Recently, the Economist decided to send me a book. They have sent me a few things recently, presumably because I am a subscriber and hence a generally good guy. And also, I suppose, because they have excess stuff that they can’t sell, so they decided to give it away.
Anyhow, the book is called “Business Miscellany”, full of fairly random facts that I have enjoyed flicking through over the past couple of days. (My wife asked if I read the encyclopaedia when I was a child; I said yes. She replied, “Yes, a lot of little boys do that.”)
There is a very entertaining section on inventions and patents.
Something that has bothered me for a long while is the question of who invented the paperclip? Something so simple – a piece of twisted metal – so banal, so everyday… and so essential. But there must have been a time when paper clips didn’t exist, before someone (
who?!) actually thought of attaching two pieces of paper together with a little bit of wire.

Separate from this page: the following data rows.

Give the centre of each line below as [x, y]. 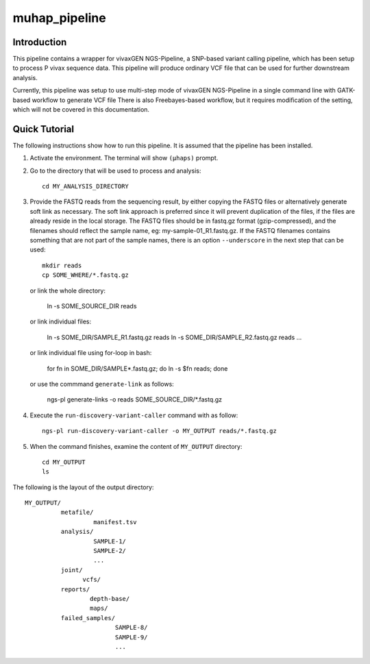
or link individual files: [61, 321]
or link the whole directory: [68, 291]
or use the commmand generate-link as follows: [102, 384]
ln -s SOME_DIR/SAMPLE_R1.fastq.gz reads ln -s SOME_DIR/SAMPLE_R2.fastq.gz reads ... [174, 337]
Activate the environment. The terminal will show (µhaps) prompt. [124, 158]
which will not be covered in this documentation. [81, 110]
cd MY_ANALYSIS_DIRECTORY [86, 186]
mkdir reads [62, 265]
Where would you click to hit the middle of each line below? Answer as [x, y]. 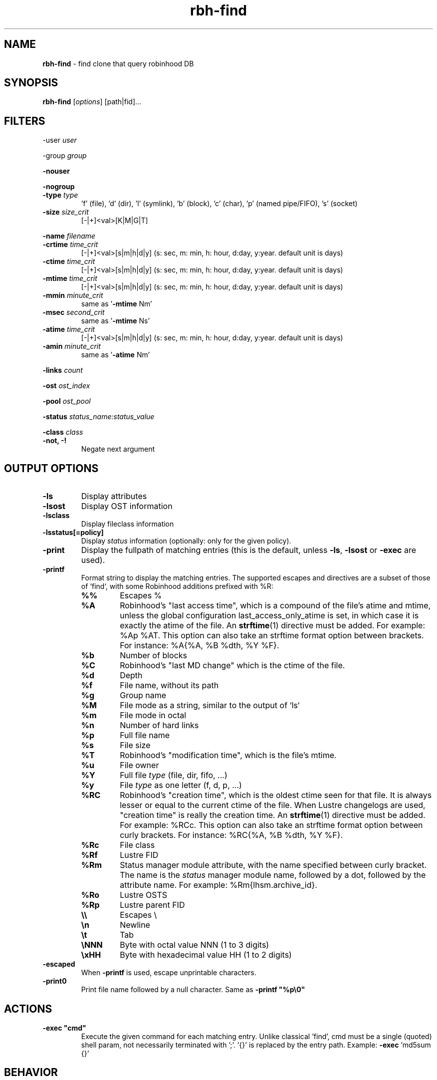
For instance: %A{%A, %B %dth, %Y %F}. [200, 646]
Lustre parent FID [152, 905]
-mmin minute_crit [73, 295]
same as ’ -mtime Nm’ [116, 304]
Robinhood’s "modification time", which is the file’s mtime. [228, 755]
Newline [135, 925]
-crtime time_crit [70, 245]
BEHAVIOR [31, 1073]
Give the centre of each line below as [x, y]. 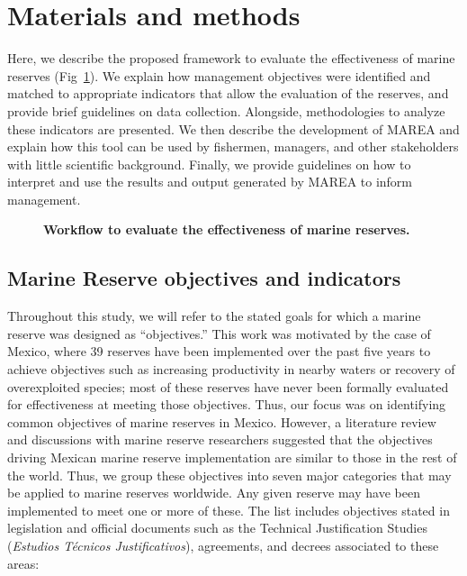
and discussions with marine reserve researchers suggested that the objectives [220, 439]
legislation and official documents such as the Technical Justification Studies [217, 528]
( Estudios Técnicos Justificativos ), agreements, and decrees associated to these [223, 545]
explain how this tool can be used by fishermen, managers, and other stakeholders [233, 146]
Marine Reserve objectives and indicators [204, 278]
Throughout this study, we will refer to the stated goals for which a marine [214, 316]
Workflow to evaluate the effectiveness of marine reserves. [227, 229]
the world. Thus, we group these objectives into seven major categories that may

(OK, it didn’t bother me so much that I researched the subject or anything. I haven’t even seen if there is an entry on “paperclips” in wikipedia. I have now, of course, because I just thought of it.
There is!)
Well, the Business Miscellany tells me that Johan Vaaler patented the paperclip in 1899 – not very long ago. But… But it goes on to say that his design “never really caught on” because the design most commonly in use today was already in production.
So someone had already invented it! The Business Miscellany hasn’t answered my question at all.
Wikipedia has nearly come to my rescue, though: ‘
The most common type of wire paper clip was never patented, but it was probably in production in Britain as early as 1890 by "The Gem Manufacturing Company"’. But still, before 1890, what did they do? Why had no one had the idea?